In the essay Crippled Symmetry, Feldman writes:
The reciprocity inherent in scale ... has made me realise that musical forms and related processes are essentially only methods of arranging material and serve no other function than to aid one's memory. [1]

How do we perceive form in music, and how is this related to our sense of memory? In order to discuss these issues it is necessary first to consider how duration relates to human experience. Mary Warnock writes:
Memory and personal identity are inextricably linked, neither concept being prior to nor separable from the other. The sense of personal identity that each of us has is a sense of continuity through time. [2]

The composer George Rochberg offers us the following comments in his 1960 essay Duration in Music:
We live between memory and anticipation, between the past and the future ... We live in time and through time. We are both of it and immersed in it. The present is therefore more than the moment of physical existence in which we feel pain or joy ... The present is destined to join the vast accumulation of all other lived moments of life ... everything, consciously or unconsciously becomes a part of memory. [3]

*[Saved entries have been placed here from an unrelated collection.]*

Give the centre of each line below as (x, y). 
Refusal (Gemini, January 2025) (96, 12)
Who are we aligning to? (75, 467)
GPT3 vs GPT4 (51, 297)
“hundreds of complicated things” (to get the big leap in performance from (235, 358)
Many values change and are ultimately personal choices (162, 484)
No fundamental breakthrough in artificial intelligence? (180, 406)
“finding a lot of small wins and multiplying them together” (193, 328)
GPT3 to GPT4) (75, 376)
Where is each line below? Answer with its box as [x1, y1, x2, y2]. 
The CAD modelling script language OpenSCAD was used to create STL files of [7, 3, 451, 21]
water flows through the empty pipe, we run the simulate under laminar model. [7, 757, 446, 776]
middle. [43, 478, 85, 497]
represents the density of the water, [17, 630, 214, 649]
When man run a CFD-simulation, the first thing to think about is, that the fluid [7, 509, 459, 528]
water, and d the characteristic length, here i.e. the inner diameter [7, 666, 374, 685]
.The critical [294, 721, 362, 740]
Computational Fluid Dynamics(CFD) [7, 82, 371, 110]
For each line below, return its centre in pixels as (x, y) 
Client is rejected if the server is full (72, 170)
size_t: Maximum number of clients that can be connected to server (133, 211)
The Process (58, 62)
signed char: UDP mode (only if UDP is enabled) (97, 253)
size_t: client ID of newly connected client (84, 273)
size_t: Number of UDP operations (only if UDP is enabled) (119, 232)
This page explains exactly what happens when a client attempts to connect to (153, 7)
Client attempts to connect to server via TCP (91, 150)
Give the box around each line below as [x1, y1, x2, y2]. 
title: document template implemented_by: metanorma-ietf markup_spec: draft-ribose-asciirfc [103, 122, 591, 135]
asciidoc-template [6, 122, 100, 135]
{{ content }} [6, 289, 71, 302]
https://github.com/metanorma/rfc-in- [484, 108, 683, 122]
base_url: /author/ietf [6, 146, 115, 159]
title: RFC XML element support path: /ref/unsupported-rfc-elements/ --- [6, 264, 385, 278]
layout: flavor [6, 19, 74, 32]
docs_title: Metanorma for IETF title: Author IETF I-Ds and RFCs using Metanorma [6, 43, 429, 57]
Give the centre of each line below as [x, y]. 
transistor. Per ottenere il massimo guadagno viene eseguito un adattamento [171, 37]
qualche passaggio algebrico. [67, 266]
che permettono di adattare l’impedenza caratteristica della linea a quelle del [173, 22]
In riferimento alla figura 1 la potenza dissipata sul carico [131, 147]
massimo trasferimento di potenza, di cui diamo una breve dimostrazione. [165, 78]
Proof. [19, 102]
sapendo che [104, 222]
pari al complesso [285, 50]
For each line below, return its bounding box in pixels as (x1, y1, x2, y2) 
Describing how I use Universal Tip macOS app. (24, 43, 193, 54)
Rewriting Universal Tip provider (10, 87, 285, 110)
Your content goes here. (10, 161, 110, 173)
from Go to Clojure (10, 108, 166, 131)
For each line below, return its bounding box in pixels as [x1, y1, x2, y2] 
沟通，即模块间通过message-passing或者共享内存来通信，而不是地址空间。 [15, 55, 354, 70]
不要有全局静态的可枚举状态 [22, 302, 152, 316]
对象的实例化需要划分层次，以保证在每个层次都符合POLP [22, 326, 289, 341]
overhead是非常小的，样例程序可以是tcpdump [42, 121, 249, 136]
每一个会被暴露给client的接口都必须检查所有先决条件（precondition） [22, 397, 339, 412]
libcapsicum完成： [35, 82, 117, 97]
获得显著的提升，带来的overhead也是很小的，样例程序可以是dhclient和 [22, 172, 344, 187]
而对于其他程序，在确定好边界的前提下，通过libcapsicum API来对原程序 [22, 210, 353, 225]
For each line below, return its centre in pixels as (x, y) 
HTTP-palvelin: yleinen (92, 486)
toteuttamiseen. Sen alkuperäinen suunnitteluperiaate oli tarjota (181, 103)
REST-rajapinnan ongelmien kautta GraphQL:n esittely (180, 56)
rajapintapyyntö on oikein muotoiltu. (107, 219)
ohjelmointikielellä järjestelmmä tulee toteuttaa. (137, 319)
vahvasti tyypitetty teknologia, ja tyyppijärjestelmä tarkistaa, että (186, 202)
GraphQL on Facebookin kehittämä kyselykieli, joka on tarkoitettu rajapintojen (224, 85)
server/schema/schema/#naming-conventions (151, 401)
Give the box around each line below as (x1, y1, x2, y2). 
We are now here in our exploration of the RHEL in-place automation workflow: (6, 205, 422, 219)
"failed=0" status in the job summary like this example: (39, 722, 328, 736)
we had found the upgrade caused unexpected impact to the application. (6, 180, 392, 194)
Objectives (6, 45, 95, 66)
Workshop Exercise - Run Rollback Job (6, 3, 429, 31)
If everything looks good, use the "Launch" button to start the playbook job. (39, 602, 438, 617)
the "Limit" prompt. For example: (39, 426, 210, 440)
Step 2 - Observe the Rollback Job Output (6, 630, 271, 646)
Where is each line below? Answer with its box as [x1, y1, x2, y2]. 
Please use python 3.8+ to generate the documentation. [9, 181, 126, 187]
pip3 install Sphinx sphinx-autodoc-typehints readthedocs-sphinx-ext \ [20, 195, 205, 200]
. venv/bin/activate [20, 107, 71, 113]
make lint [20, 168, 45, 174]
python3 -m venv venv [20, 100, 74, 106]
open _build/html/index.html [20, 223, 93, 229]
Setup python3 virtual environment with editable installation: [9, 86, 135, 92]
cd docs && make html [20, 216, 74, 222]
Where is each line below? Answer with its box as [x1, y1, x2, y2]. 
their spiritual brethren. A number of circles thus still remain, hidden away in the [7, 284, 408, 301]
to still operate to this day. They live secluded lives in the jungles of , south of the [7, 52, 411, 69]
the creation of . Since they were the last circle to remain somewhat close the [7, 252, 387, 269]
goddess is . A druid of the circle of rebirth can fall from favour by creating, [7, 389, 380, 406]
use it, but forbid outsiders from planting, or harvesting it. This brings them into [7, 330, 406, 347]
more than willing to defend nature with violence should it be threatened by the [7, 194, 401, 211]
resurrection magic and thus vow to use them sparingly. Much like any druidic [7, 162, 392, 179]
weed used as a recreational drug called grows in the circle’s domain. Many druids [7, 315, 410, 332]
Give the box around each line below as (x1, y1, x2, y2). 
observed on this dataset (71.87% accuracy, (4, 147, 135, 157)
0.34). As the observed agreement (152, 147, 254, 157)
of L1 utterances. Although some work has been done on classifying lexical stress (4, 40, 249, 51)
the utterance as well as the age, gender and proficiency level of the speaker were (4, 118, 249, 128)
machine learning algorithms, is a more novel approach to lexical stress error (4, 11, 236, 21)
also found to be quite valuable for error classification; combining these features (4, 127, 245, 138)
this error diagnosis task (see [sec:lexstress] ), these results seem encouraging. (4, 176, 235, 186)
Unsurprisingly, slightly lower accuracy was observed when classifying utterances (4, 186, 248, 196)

He goes on to say that although all our experiences are retained we use our powers of deduction to impose an order of some kind onto our affective memory in order to see meaning in our existence.

It could be considered to be this same reliance on memory and unconscious sense of ordering within the brain that has given rise to the development of form in Western music. As Rochberg states:

The power of return in music serves much more than a purely formal function about which we have heard so much in the past from theorists and aestheticians: ideas of unity in variety, repetition and return ... etc. It does not account for the sheer power of return, nor does it account for the enormous satisfaction gained when the meaning of a work is suddenly crystallised by the arrival at ideas, stated earlier in the work, emerging on a new plane. Return in music has something of the force of the past suddenly illuminating the felt present as a real element in the present. [4]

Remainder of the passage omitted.